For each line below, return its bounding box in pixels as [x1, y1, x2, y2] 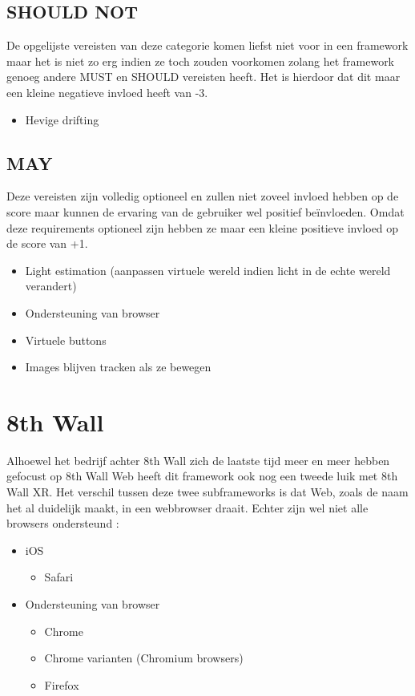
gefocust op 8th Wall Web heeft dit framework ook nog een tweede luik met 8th [6, 467, 398, 484]
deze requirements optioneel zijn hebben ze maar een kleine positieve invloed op [6, 219, 399, 236]
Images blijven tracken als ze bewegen [25, 358, 212, 375]
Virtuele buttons [25, 331, 107, 348]
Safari [44, 569, 74, 585]
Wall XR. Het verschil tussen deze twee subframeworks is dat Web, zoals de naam [6, 484, 409, 500]
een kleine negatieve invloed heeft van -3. [6, 83, 208, 100]
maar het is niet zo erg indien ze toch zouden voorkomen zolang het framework [6, 52, 395, 69]

————

▶ **Task**:
Could you print the whole listing again, exactly, leaving the pictures out?

▶ **Task output**:
For each line below, return its bounding box in pixels as [x1, y1, x2, y2] 
gefocust op 8th Wall Web heeft dit framework ook nog een tweede luik met 8th [6, 467, 398, 484]
deze requirements optioneel zijn hebben ze maar een kleine positieve invloed op [6, 219, 399, 236]
Images blijven tracken als ze bewegen [25, 358, 212, 375]
Virtuele buttons [25, 331, 107, 348]
Safari [44, 569, 74, 585]
Wall XR. Het verschil tussen deze twee subframeworks is dat Web, zoals de naam [6, 484, 409, 500]
een kleine negatieve invloed heeft van -3. [6, 83, 208, 100]
maar het is niet zo erg indien ze toch zouden voorkomen zolang het framework [6, 52, 395, 69]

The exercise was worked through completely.